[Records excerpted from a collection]
Start of Block
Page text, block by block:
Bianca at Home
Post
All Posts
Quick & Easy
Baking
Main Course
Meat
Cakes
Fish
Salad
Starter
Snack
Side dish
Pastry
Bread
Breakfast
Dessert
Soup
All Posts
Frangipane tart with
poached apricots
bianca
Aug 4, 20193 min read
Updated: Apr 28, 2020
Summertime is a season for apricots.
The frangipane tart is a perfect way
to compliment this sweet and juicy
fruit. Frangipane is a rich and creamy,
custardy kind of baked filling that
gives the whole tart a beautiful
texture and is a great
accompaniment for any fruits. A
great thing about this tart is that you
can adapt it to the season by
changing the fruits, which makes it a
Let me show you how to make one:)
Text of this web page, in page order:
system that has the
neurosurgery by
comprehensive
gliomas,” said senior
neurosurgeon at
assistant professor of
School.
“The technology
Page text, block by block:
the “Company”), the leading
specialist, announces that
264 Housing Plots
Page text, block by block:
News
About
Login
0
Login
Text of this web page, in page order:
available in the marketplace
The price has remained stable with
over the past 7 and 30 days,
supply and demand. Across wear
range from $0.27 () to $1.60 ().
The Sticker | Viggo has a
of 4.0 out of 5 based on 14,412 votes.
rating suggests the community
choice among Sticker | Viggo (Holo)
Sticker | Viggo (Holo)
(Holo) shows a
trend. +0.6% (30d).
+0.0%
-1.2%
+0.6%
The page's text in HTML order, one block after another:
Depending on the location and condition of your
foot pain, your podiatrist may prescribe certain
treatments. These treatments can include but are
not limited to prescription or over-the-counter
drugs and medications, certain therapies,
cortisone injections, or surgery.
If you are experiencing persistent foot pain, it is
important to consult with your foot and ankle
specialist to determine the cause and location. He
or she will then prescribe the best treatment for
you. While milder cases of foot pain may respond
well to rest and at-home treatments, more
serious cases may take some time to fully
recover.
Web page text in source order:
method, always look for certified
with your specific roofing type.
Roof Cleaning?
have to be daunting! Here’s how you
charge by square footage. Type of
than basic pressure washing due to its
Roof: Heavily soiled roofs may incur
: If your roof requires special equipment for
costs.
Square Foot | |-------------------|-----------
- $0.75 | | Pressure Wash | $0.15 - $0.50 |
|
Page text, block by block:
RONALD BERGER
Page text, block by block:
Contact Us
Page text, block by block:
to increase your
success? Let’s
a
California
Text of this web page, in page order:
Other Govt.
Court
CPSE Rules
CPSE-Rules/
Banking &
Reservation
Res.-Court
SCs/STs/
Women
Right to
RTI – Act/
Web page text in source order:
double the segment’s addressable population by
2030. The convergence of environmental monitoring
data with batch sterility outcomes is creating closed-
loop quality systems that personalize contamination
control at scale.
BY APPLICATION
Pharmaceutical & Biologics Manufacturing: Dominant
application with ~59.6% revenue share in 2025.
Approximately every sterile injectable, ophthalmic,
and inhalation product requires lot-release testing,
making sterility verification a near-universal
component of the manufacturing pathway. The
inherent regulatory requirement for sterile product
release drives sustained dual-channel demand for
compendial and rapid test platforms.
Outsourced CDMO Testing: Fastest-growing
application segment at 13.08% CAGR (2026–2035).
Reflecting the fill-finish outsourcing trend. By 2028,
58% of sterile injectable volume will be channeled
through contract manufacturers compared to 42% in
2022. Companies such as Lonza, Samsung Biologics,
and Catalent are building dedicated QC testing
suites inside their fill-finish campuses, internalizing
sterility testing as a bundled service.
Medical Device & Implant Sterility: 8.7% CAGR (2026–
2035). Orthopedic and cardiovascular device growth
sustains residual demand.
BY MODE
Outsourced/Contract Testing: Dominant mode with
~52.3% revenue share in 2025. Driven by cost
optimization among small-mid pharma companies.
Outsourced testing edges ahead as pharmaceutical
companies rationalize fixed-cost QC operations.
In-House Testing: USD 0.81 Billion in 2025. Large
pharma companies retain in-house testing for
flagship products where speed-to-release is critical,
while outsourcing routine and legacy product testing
End of Block
> **What is expected**: In the records shown above, how many lines include the word "Sticker"? Answer with the number only.

> **Solution to the problem**: 3